子归背对这人呵呵笑道:“既然知道我是魔王,你还敢杀我?你当然知道我是有救驾之功的,何况里面的人是五殿下,你还敢在他面前行凶?”
马上骑士哈哈大笑,收敛了气息,跳下马来,“果然是魔王,非比寻常。”
他伸手就想去拍子归的肩头,哪知道子归忽然撒腿就跑,蹿到了酒馆门口去,一把抓了默羽的手,“吓死我了吓死我了,你干嘛不给他一箭?”
这骑士顿时楞在当场。
门口处大家都已经出来了,正好看见刚才那一幕,这时看到子归惊惊慌慌的样子都忍不住笑出声来。

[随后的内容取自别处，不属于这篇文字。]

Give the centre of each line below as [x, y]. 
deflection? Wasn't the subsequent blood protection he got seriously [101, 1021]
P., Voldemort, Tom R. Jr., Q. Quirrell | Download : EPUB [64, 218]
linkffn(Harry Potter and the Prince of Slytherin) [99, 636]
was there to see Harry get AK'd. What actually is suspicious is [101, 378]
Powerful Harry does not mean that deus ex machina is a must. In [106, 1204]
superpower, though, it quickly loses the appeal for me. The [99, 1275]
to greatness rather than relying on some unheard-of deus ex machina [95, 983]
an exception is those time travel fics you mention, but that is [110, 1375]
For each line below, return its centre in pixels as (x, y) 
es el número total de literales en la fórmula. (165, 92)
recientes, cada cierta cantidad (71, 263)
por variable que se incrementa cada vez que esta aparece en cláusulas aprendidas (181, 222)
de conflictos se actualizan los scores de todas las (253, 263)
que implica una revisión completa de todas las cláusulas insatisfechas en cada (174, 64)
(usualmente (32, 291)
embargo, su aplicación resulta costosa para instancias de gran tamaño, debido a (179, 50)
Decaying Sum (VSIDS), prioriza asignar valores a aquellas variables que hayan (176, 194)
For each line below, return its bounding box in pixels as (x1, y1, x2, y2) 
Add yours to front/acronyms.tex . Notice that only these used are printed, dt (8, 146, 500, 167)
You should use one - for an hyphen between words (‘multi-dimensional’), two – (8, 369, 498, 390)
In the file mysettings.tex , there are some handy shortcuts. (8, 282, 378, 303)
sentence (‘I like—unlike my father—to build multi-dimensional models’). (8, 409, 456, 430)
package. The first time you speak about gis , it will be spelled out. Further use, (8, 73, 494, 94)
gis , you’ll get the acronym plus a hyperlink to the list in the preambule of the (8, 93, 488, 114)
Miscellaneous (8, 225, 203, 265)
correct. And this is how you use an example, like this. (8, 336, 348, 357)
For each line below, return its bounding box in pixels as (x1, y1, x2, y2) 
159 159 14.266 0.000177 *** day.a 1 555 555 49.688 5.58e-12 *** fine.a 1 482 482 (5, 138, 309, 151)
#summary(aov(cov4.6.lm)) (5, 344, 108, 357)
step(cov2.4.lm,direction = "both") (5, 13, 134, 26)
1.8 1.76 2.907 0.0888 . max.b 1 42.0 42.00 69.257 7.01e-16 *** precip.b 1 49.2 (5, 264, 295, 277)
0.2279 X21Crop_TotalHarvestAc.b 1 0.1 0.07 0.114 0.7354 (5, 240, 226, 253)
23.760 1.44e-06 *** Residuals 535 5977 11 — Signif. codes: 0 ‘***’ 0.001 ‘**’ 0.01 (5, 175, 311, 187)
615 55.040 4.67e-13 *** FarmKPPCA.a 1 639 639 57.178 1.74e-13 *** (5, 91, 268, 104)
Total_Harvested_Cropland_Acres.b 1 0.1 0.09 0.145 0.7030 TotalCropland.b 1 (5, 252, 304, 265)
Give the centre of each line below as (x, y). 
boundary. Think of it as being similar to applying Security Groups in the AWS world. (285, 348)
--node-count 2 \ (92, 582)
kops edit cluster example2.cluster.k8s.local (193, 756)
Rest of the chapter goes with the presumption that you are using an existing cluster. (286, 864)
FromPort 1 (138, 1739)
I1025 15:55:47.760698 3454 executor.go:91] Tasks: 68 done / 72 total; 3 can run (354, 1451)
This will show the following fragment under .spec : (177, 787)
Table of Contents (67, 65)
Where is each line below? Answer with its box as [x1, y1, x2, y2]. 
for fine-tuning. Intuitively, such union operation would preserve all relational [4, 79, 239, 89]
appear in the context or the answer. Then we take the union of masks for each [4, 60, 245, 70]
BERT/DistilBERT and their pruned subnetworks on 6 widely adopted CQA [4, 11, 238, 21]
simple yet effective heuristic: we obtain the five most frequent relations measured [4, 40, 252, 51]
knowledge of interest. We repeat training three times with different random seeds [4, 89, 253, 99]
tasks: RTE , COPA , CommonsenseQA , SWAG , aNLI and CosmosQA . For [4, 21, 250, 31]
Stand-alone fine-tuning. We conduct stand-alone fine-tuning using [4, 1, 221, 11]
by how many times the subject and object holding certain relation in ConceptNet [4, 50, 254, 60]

默羽的脸上闪过一丝红晕,“打不过你还不会跑么?再说你又不是打不过他。快放手。”
子归自然是不肯放手的,默羽也只好由得他。
路然玥在一边轻轻哼了一声,移步站到子归旁边,“要不要我去射死他?”
子归一撇嘴,“别闹别闹。”
路然玥愤愤地又哼了一声,也就没说什么。
小白哈哈笑着走过去,“镇北侯什么时候从天启回来的?”
那骑士几步跨过来,抱拳施礼,“刚刚回来的,听说殿下在此便过来看看。”
这人身量颇高,却是挺瘦,从他眼角纹路和满头华发判断,当有七十左右岁数。可是此人脸容如刀刻一般精炼,眼中光芒流转,身上戎装更是干净利落,那精气神竟如壮年一般,显然是见惯了生死的名将风采。
“来来来,我给介绍一下。”小白亲热地拽了镇北侯的手,“侯爷,这些人便是北陆瀚州的使节团,来我朝觐见父皇的。这位是草原上新任的大君,侯爷莫要小看她,她可是草原的未来。”说着又给信霞介绍,“阏氏姐姐,这位就是我朝三大柱石之一的镇北侯万骨枯侯爷。。。。。。”
哪知信霞忽然淡淡地打断了他的介绍,“侯爷的威名,五十年前就为我们蛮族所知了,当年瀚州遭遇天象异变,侯爷率军在瀚州青茸原上狩猎,真是威风。”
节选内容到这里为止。